Kwangki Kim received the B.S. degree in electronic engineering from Korea Aviation University, Koyang, South Korea, in 2002, and the M.S. degree in electronic engineering from Information and Communications University, Daejeon, South Korea, in 2004. He is currently pursuing the Ph.D. degree in the Department of Information and Communications Engineering at Korea Advanced Institute of Science and Technology. His research interests include multi-channel audio coding, multi-object audio coding and their applications.

Jeongil Seo received the B.S., M.S., and Ph.D. degrees in electronic engineering from Kyungpook National University, Daegu, South Korea, in 1994, 1996, and 2005, respectively. Currently, he is with the Electronics and Telecommunications Research Institute, Daejeon, South Korea. His research interests include 3-D audio, audio signal processing, multi-channel audio coding, multi-object audio coding and their applications.

Seungkwon Beack received the B.S. degree in electronic engineering from Korea Aviation University, Koyang, South Korea, in 1999, and the M.S. and the Ph.D. degrees in electronic engineering from Information and Communications University, Daejeon, South Korea, in 2001 and 2005. Currently, he is with the Electronics and Telecommunications Research Institute, Daejeon, South Korea. His research interests include 3-D audio, audio signal processing, multi-channel audio coding, multi-object audio coding and unified speech and audio coding.

Kyeongok Kang received the B.S. and the M.S. degrees from the Physics Department at Busan National University, Busan, South Korea, in 1985 and 1988, respectively, and the Ph.D. degree in electrical engineering from Korea Aviation University, Koyang, South Korea, in 2004. Currently, he is with the Electronics and Telecommunications Research Institute, Daejeon, South Korea. His research interests include 3-D audio, audio signal processing, audio coding, MPEG-7, and TV-Anytime.

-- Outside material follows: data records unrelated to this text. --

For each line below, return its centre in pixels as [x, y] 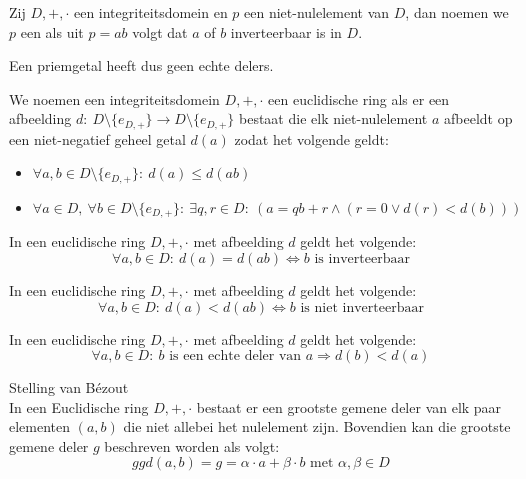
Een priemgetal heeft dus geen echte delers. [141, 65]
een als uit [52, 31]
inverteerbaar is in [286, 31]
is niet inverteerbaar [362, 307]
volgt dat [160, 31]
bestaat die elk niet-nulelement [333, 118]
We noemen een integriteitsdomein [114, 98]
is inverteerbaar [362, 258]

Minsoo Hahn received the B.S. and the M.S. degrees in electrical engineering from Seoul National University, Seoul, South Korea, in 1979 and 1981, respectively, and the Ph.D. degree in electrical and electronics engineering from University of Florida, Gainesville, in 1989. From 1990 to 1997, and he was with the Electronics and Telecommunications Research Institute (ETRI), Daejeon, South Korea. In 1998, he was a faculty member of the School of Engineering, Information and Communications University. Currently, he is a Full Professor in electrical engineering at Korea Advanced Institute of Science and Technology (KAIST) and a Director in Digital Media Laboratory, KAIST. His research interests include speech and audio coding, speech synthesis, noise reduction, and VoIP.